*** Material provided ***

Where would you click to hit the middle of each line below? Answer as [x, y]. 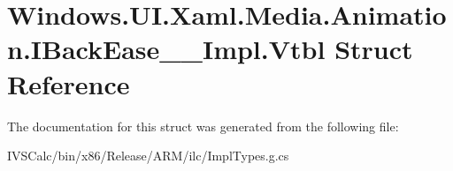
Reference [69, 83]
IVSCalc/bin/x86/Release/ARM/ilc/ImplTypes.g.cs [148, 156]
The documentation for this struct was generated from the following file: [203, 126]
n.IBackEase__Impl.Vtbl [166, 49]
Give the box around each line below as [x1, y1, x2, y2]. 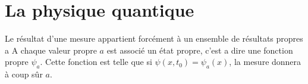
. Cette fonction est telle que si [40, 55, 152, 68]
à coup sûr [5, 68, 43, 80]
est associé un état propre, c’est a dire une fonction [106, 43, 293, 56]
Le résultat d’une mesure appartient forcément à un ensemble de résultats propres [5, 32, 303, 45]
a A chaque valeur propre [5, 43, 97, 56]
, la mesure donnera [229, 55, 301, 68]
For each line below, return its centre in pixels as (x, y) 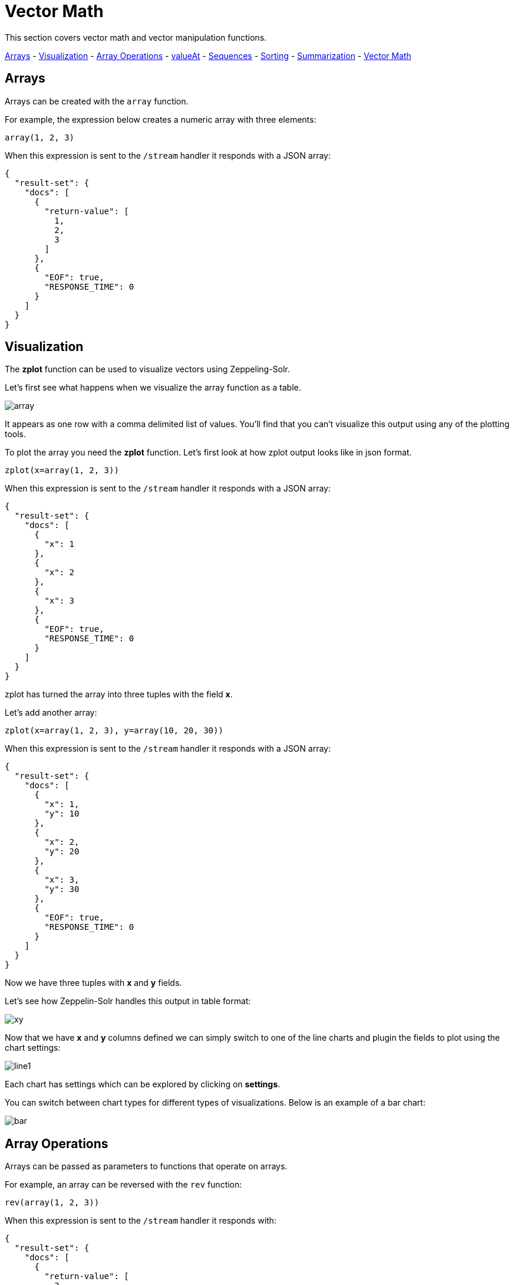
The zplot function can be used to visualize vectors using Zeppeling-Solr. (147, 369)
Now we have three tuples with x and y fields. (93, 983)
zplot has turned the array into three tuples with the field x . (119, 694)
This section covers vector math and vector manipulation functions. (136, 37)
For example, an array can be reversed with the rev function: (123, 1185)
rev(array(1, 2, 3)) (52, 1203)
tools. (16, 434)
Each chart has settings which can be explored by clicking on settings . (143, 1084)
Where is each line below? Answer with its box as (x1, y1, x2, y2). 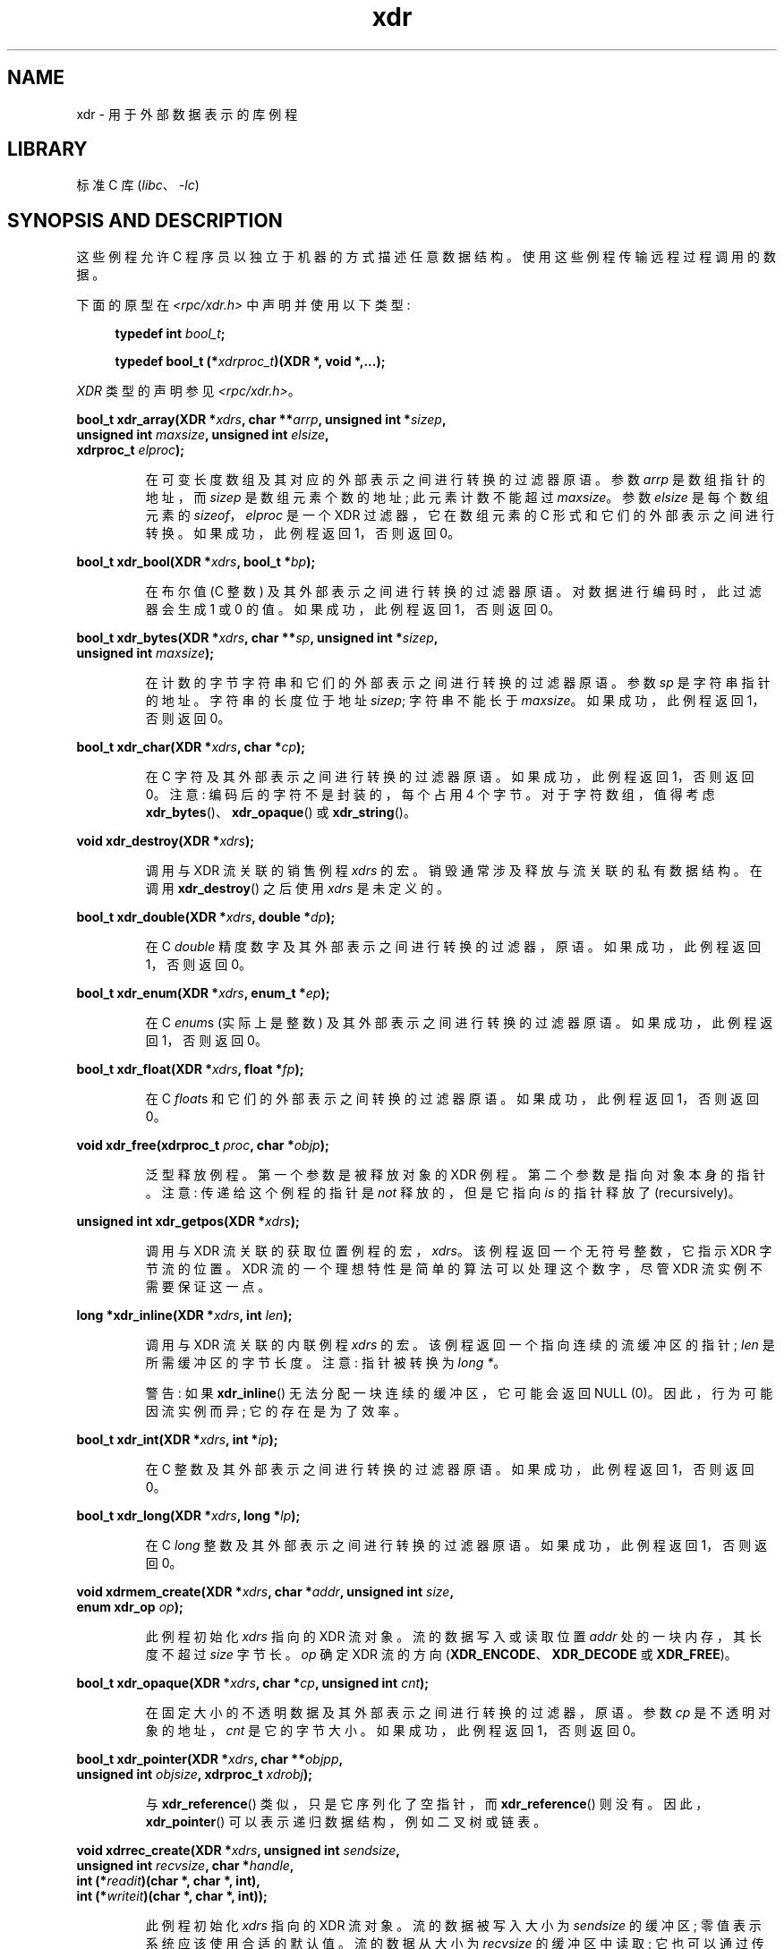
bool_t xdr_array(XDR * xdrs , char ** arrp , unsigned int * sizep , (76, 412, 447, 428)
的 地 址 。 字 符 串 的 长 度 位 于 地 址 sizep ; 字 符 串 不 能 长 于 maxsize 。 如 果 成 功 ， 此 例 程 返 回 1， (145, 693, 765, 709)
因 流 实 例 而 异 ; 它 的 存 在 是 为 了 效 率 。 (145, 1403, 407, 1419)
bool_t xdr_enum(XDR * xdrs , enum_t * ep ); (76, 985, 330, 1001)
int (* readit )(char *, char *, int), (76, 1873, 260, 1889)
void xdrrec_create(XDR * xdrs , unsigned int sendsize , (76, 1843, 400, 1859)
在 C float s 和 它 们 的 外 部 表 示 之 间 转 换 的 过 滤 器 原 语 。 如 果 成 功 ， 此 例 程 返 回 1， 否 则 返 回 (145, 1091, 760, 1107)
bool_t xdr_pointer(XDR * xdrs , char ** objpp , (76, 1751, 344, 1767)
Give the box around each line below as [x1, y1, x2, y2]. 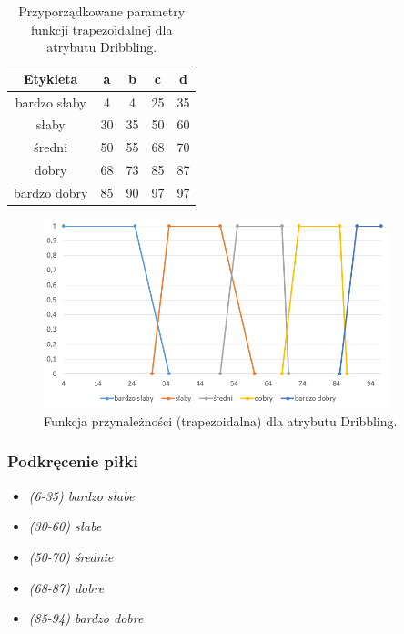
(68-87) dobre [28, 578, 105, 597]
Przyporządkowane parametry [18, 2, 186, 20]
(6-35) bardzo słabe [28, 486, 135, 505]
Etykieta [24, 68, 78, 87]
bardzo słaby [15, 92, 86, 111]
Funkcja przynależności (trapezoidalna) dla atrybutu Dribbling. [44, 411, 398, 430]
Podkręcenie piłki [7, 450, 138, 473]
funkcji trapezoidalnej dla [30, 19, 173, 38]
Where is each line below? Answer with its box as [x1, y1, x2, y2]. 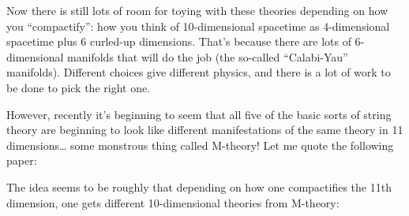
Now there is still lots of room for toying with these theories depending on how [6, 2, 388, 18]
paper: [6, 152, 37, 169]
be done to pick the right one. [6, 79, 151, 95]
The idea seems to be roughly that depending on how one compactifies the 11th [6, 178, 392, 195]
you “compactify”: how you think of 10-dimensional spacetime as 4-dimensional [6, 17, 390, 34]
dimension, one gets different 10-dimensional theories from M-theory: [6, 194, 340, 210]
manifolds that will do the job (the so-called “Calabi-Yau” [67, 48, 348, 65]
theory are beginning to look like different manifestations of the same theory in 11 [6, 121, 403, 138]
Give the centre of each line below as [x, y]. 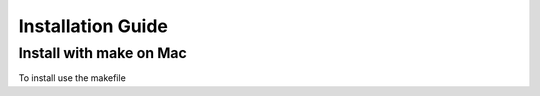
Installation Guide [93, 26]
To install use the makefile [72, 78]
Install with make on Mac [102, 53]
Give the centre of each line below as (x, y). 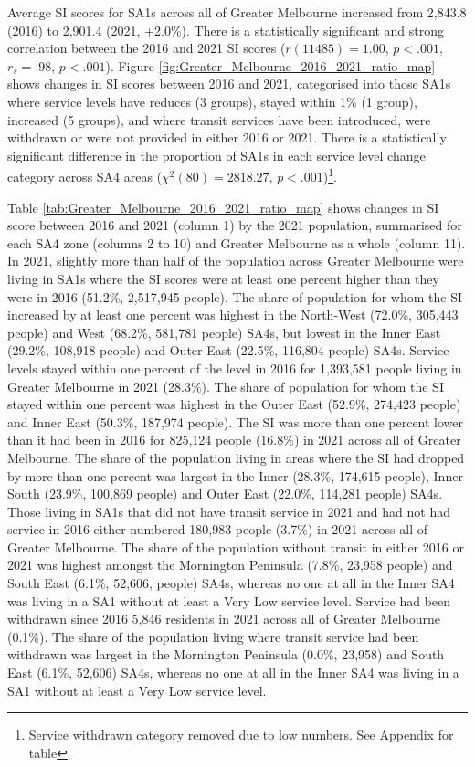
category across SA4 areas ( (85, 176)
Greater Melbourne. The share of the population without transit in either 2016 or (236, 546)
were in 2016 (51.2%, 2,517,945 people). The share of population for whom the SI (235, 296)
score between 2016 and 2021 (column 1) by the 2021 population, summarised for (235, 225)
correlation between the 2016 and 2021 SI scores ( (147, 48)
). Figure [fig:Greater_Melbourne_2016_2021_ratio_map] (270, 65)
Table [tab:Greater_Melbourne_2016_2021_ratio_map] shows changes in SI (223, 207)
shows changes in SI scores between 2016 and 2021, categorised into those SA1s (229, 84)
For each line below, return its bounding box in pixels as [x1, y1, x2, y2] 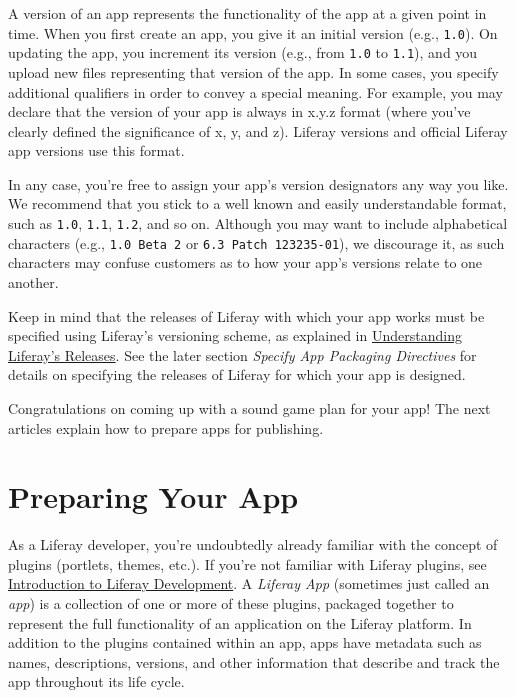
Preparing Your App [8, 476, 299, 517]
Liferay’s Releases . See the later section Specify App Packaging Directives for [8, 344, 477, 365]
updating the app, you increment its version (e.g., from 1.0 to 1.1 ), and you [8, 42, 478, 63]
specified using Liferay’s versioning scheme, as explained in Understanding [8, 325, 462, 346]
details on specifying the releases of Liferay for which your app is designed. [8, 364, 466, 385]
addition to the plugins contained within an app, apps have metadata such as [8, 632, 482, 653]
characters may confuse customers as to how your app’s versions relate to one [8, 252, 483, 273]
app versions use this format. [8, 140, 185, 161]
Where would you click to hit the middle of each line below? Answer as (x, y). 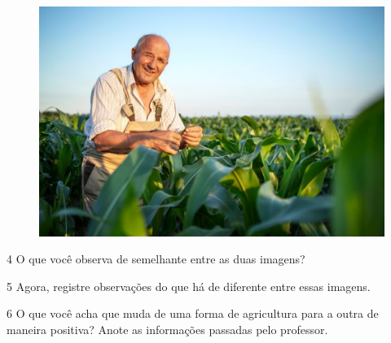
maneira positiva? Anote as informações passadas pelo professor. (167, 330)
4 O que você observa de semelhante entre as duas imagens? (156, 259)
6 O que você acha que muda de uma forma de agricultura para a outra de (193, 313)
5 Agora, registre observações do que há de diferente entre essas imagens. (189, 286)
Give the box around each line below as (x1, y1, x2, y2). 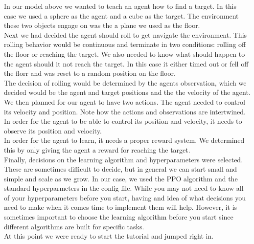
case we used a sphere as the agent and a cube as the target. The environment (4, 10, 239, 21)
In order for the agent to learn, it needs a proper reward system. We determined (4, 135, 245, 145)
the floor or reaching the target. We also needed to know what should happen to (4, 48, 245, 59)
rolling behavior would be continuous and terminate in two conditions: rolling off (4, 39, 246, 49)
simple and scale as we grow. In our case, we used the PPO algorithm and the (4, 173, 238, 183)
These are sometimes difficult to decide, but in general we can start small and (4, 164, 237, 174)
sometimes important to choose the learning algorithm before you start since (4, 212, 233, 222)
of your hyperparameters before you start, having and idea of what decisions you (4, 192, 246, 202)
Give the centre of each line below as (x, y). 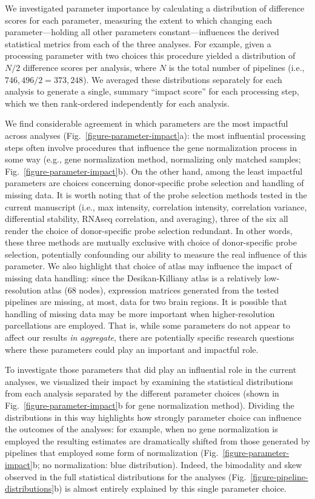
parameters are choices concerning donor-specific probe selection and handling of (154, 183)
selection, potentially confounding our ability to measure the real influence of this (156, 254)
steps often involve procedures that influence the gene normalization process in (151, 147)
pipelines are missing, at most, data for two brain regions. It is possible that (146, 302)
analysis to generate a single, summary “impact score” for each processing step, (152, 91)
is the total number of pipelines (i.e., (237, 67)
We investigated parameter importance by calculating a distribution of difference (155, 8)
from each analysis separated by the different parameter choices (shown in (142, 393)
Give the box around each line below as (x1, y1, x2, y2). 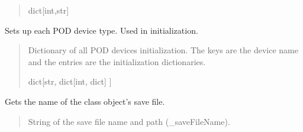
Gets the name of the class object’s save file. (5, 95, 165, 107)
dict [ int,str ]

*** End of Material provided ***

Task description: Show all lines in the entries above where the string "algorithm" appears.

Your response:
simple and scale as we grow. In our case, we used the PPO algorithm and the (4, 173, 238, 183)
sometimes important to choose the learning algorithm before you start since (4, 212, 233, 222)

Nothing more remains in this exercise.